Count the lines below that contain "Germany". Answer with the number alone.

* * *

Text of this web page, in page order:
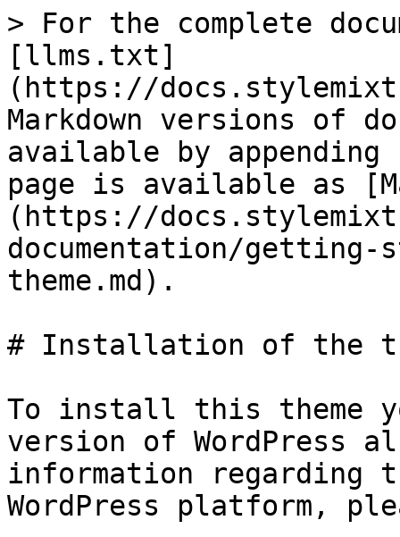
> For the complete
[llms.txt]
(https://
Markdown versions of
available by
page is available as
(https://
documentation/
theme.md).
# Installation of the
To install this theme
version of WordPress
information
WordPress platform,
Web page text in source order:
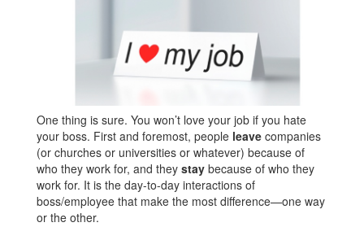
One thing is sure. You won’t love your job if you hate
your boss. First and foremost, people leave companies
(or churches or universities or whatever) because of
who they work for, and they stay because of who they
work for. It is the day-to-day interactions of
boss/employee that make the most difference—one way
or the other.
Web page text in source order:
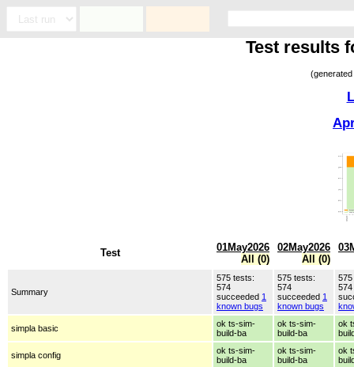
Test results
Test
01May2026
All (0)
02May2026
All (0)
Summary
575 tests:
574
succeeded 1
known bugs
575 tests:
574
succeeded 1
known bugs
574
simpla basic
ok ts-sim-
build-ba
ok ts-sim-
build-ba
ok
simpla config
ok ts-sim-
build-ba
ok ts-sim-
build-ba
ok
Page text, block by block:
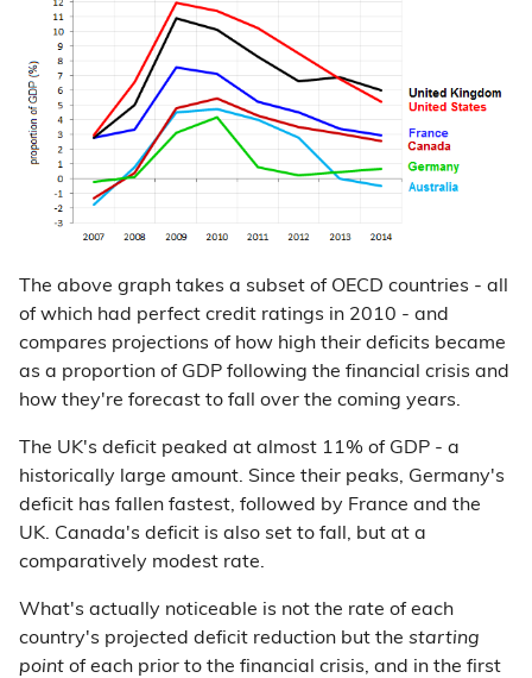
The above graph takes a subset of OECD countries - all
of which had perfect credit ratings in 2010 - and
compares projections of how high their deficits became
as a proportion of GDP following the financial crisis and
how they're forecast to fall over the coming years.
The UK's deficit peaked at almost 11% of GDP - a
historically large amount. Since their peaks, Germany's
deficit has fallen fastest, followed by France and the
UK. Canada's deficit is also set to fall, but at a
comparatively modest rate.
What's actually noticeable is not the rate of each
country's projected deficit reduction but the starting
point of each prior to the financial crisis, and in the first
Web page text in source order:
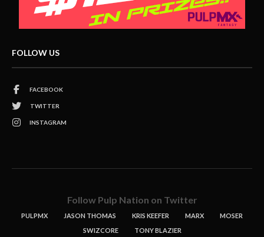
FOLLOW US
FACEBOOK
TWITTER
INSTAGRAM
Follow Pulp Nation on Twitter
PULPMX JASON THOMAS KRIS KEEFER MARX
MOSER
SWIZCORE
TONY BLAZIER
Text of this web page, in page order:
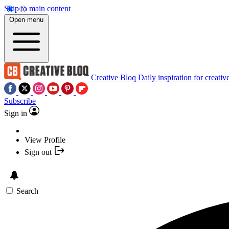
Skip to main content
Open menu
Creative Bloq Daily inspiration for
Subscribe
Sign in
View Profile
Sign out
Search
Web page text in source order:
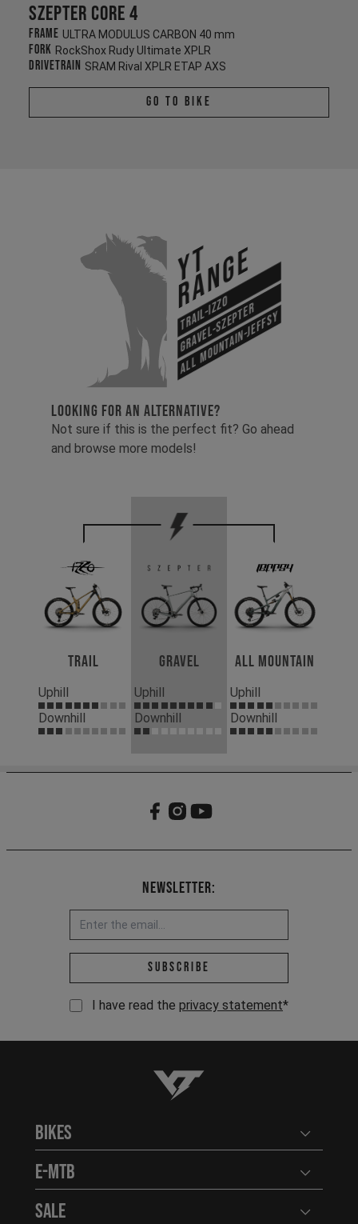
Szepter CORE 4
Frame ULTRA MODULUS CARBON 40 mm
Fork RockShox Rudy Ultimate XPLR
Drivetrain SRAM Rival XPLR ETAP AXS
Go To Bike
YT
Range
Trail-Izzo
Gravel-Szepter
All Mountain-Jeffsy
LOOKING FOR AN ALTERNATIVE?
Not sure if this is the perfect fit? Go ahead
and browse more models!
Trail
Uphill
Downhill
Gravel
Uphill
Downhill
All Mountain
Uphill
Downhill
Newsletter:
Email address *
Subscribe
I have read the privacy statement*
YT-Industries
Bikes Open
E-MTB Open
Sale Open
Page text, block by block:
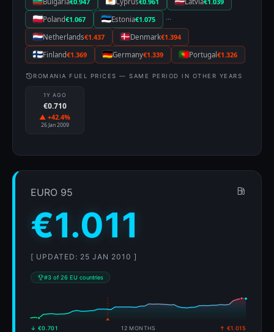
Poland€1.067 Estonia€1.075
···
Netherlands€1.437 Denmark€1.394
Finland€1.369 Germany€1.339 Portugal €1.326
ROMANIA FUEL PRICES — SAME PERIOD IN OTHER YEARS
1Y AGO
€0.710
▲ +42.4%
26 Jan 2009
EURO 95
€1.011
[ UPDATED: 25 JAN 2010 ]
#3 of 26 EU countries
↓ €0.701 12 MONTHS ↑ €1.015
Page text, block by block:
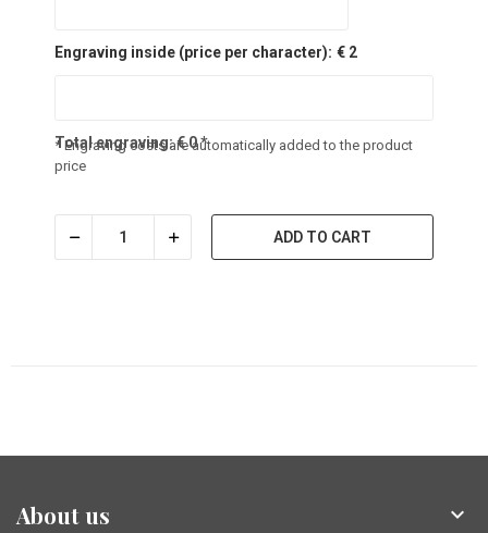
Engraving inside (price per character): € 2
Total engraving:€0*
* Engraving costs are automatically added to the product
price
ADD TO CART
About us 
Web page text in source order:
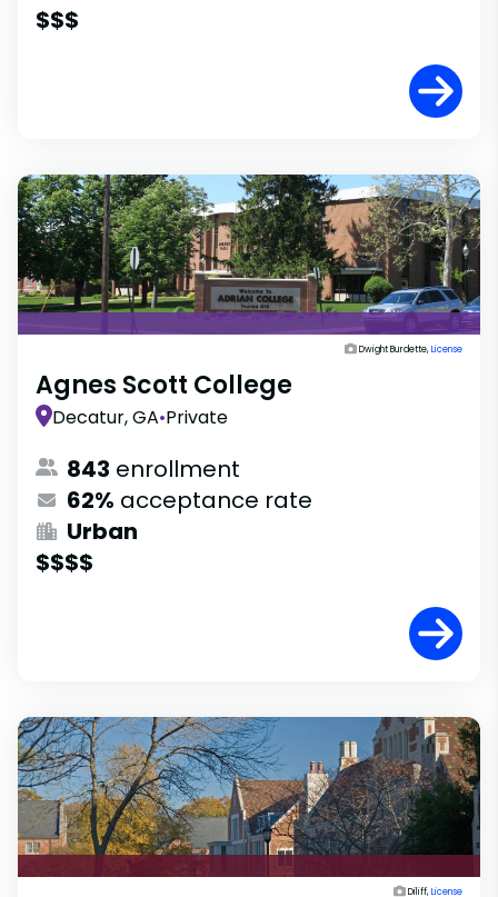
$$$
Dwight Burdette,License
Agnes Scott College
Decatur, GA•Private
843 enrollment
62% acceptance rate
Urban
$$$$
Diliff,License
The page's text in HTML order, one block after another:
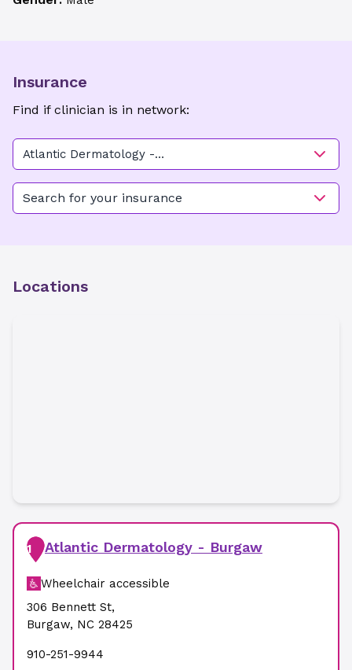
Insurance
Find if clinician is in network:
Atlantic Dermatology -
Burgaw
Search for your insurance
Locations
1 Atlantic Dermatology - Burgaw
Wheelchair accessible
306 Bennett St,
Burgaw, NC 28425
910-251-9944
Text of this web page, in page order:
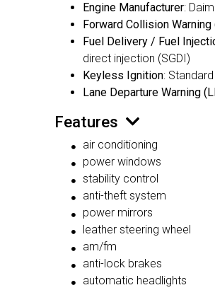
Engine Manufacturer:
Forward Collision Warning
Fuel Delivery / Fuel
direct injection (SGDI)
Keyless Ignition: Standard
Lane Departure Warning
Features
air conditioning
power windows
stability control
anti-theft system
power mirrors
leather steering wheel
am/fm
anti-lock brakes
automatic headlights
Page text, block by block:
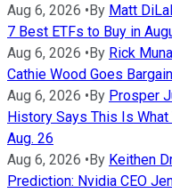
Aug 6, 2026 • By Matt
7 Best ETFs to Buy in
Aug 6, 2026 • By Rick
Cathie Wood Goes
Aug 6, 2026 • By Prosper
History Says This Is
Aug. 26
Aug 6, 2026 • By Keithen
Prediction: Nvidia CEO
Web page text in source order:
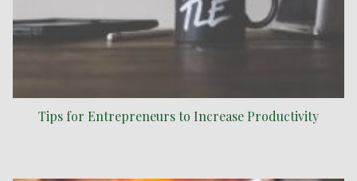
Tips for Entrepreneurs to Increase Productivity
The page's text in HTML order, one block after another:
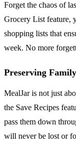
Forget the chaos of
Grocery List feature,
shopping lists that
week. No more
Preserving
MealJar is not just
the Save Recipes
pass them down
will never be lost or
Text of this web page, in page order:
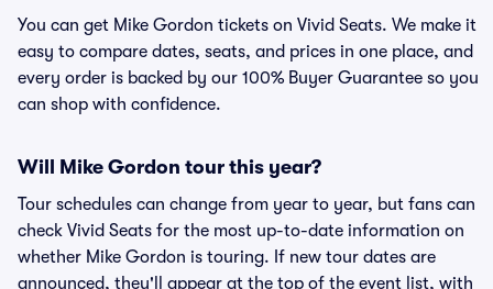
You can get Mike Gordon tickets on Vivid Seats. We make it
easy to compare dates, seats, and prices in one place, and
every order is backed by our 100% Buyer Guarantee so you
can shop with confidence.
Will Mike Gordon tour this year?
Tour schedules can change from year to year, but fans can
check Vivid Seats for the most up-to-date information on
whether Mike Gordon is touring. If new tour dates are
announced, they'll appear at the top of the event list, with
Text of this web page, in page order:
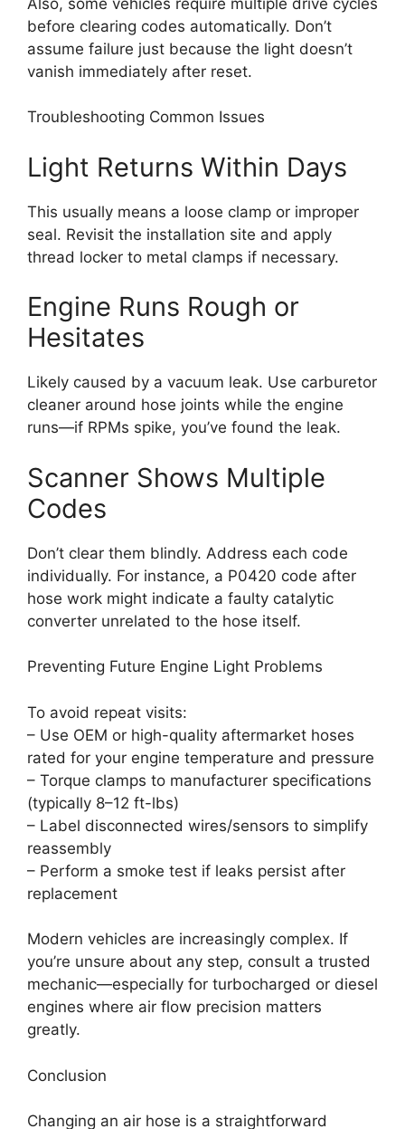
before clearing codes automatically. Don’t
assume failure just because the light doesn’t
vanish immediately after reset.
Troubleshooting Common Issues
Light Returns Within Days
This usually means a loose clamp or improper
seal. Revisit the installation site and apply
thread locker to metal clamps if necessary.
Engine Runs Rough or
Hesitates
Likely caused by a vacuum leak. Use carburetor
cleaner around hose joints while the engine
runs—if RPMs spike, you’ve found the leak.
Scanner Shows Multiple
Codes
Don’t clear them blindly. Address each code
individually. For instance, a P0420 code after
hose work might indicate a faulty catalytic
converter unrelated to the hose itself.
Preventing Future Engine Light Problems
To avoid repeat visits:
– Use OEM or high-quality aftermarket hoses
rated for your engine temperature and pressure
– Torque clamps to manufacturer specifications
(typically 8–12 ft-lbs)
– Label disconnected wires/sensors to simplify
reassembly
– Perform a smoke test if leaks persist after
replacement
Modern vehicles are increasingly complex. If
you’re unsure about any step, consult a trusted
mechanic—especially for turbocharged or diesel
engines where air flow precision matters
greatly.
Conclusion
Changing an air hose is a straightforward
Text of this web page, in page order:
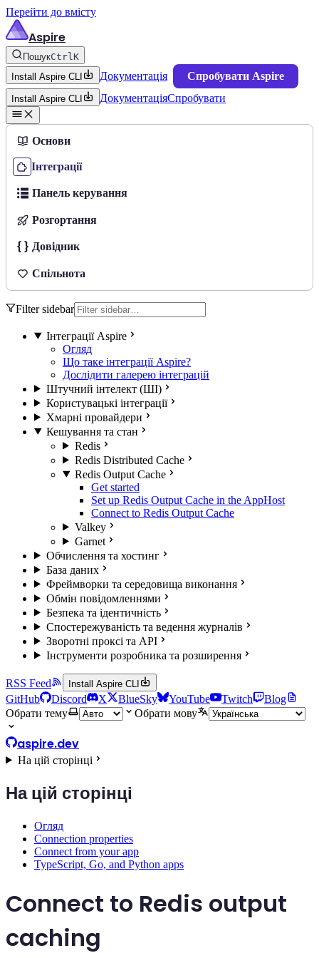
Перейти до вмісту
Aspire
ПошукCtrlK
Install Aspire CLI
Документація Спробувати Aspire
Install Aspire CLI ДокументаціяСпробувати
Основи
Інтеграції
Панель керування
Розгортання
Довідник
Спільнота
Filter sidebar
Інтеграції Aspire
Огляд
Що таке інтеграції Aspire?
Дослідити галерею інтеграцій
Штучний інтелект (ШІ)
Користувацькі інтеграції
Хмарні провайдери
Кешування та стан
Redis
Redis Distributed Cache
Redis Output Cache
Get started
Set up Redis Output Cache in the AppHost
Connect to Redis Output Cache
Valkey
Garnet
Обчислення та хостинг
База даних
Фреймворки та середовища виконання
Обмін повідомленнями
Безпека та ідентичність
Спостережуваність та ведення журналів
Зворотні проксі та API
Інструменти розробника та розширення
RSS Feed Install Aspire CLI
GitHub Discord X BlueSky YouTube Twitch
Blog
Обрати тему
Обрати мову
aspire.dev
На цій сторінці
На цій сторінці
Огляд
Connection properties
Connect from your app
TypeScript, Go, and Python apps
Connect to Redis output
caching
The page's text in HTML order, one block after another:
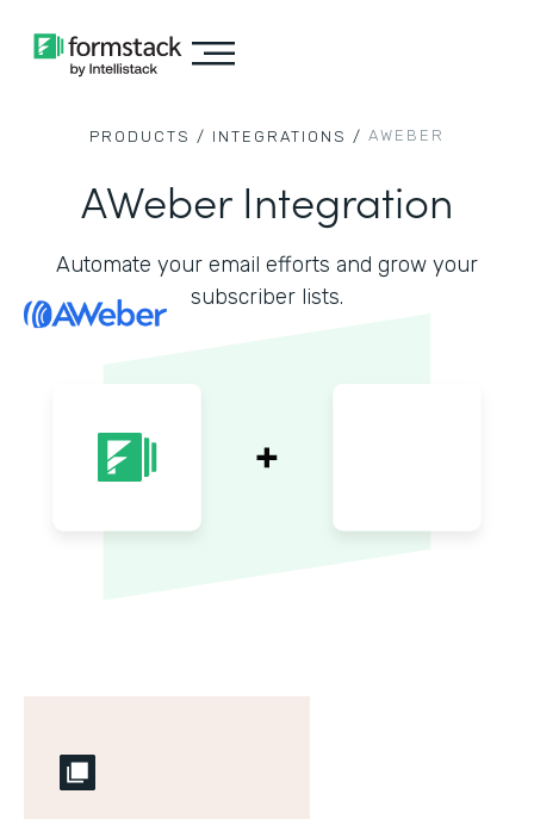
PRODUCTS / INTEGRATIONS / AWEBER
AWeber Integration
Automate your email efforts and grow your
subscriber lists.
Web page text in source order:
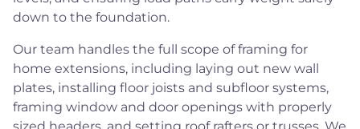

* * *

- _Answer area_
2